### What is needed
Please transcribe the line with "Add support for Infura [89, 865]" and the lines after it through the end of the listing below, keeping both ends and nothing more.

### Supplied material
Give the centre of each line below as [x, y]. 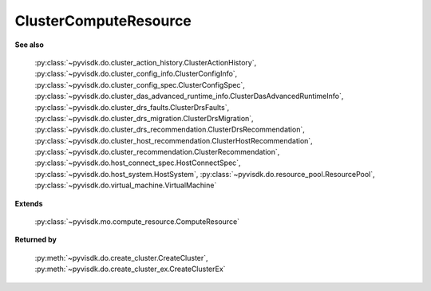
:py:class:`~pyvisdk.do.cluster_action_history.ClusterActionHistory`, [146, 62]
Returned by [36, 240]
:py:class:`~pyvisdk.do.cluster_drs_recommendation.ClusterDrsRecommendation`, [170, 130]
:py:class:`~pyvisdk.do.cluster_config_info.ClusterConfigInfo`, [136, 74]
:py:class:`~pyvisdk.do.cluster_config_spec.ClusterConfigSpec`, [140, 85]
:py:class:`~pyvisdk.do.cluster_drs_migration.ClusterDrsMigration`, [144, 118]
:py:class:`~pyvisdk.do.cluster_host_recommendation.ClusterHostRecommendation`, [174, 140]
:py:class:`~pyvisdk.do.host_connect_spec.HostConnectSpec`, [138, 163]
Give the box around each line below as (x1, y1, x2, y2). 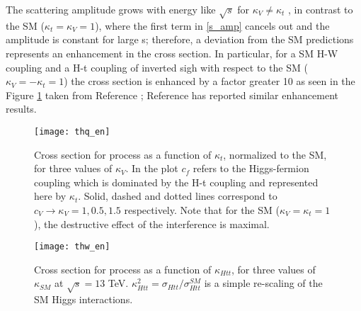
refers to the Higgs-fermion (193, 161, 309, 176)
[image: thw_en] (34, 242, 110, 252)
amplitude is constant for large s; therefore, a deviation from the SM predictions (6, 32, 354, 47)
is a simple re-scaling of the (204, 276, 323, 290)
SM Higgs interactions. (34, 292, 133, 307)
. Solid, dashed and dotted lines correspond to (78, 188, 277, 203)
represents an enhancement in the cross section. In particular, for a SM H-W (6, 45, 338, 60)
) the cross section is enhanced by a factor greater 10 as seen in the (64, 74, 355, 89)
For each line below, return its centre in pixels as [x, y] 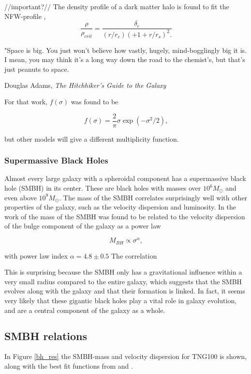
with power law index [36, 255]
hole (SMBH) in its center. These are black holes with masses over [103, 188]
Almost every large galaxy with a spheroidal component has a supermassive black [125, 178]
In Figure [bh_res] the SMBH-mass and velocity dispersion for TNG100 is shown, [125, 356]
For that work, [26, 101]
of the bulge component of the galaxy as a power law [83, 226]
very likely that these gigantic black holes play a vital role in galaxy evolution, [121, 300]
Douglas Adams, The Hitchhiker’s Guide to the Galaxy [85, 85]
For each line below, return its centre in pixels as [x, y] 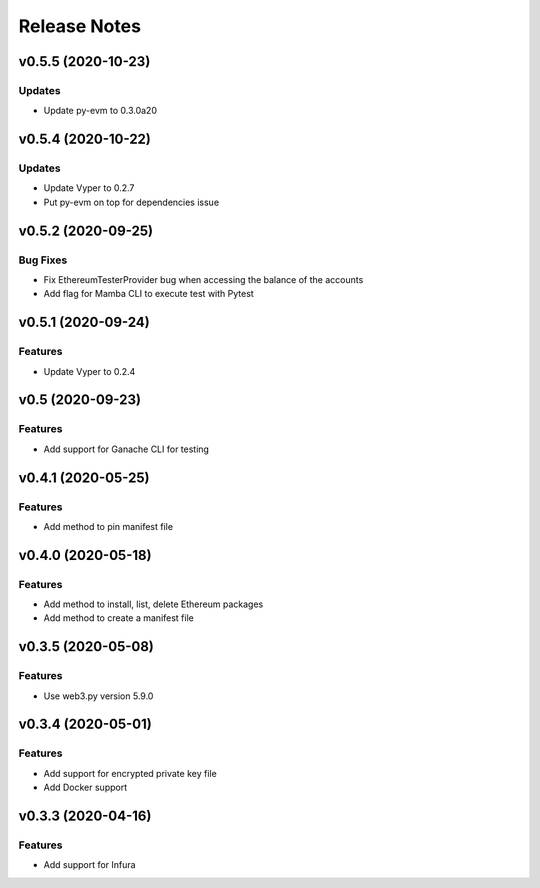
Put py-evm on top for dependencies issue [131, 202]
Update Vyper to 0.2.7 [89, 188]
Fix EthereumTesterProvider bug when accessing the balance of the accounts [203, 280]
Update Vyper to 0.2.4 [89, 371]
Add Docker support [85, 787]
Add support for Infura [89, 865]
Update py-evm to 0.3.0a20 [100, 111]
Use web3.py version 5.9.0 [98, 696]

### Answer box
Add support for Infura [89, 865]
Update py-evm to 0.3.0a20 [100, 111]
Use web3.py version 5.9.0 [98, 696]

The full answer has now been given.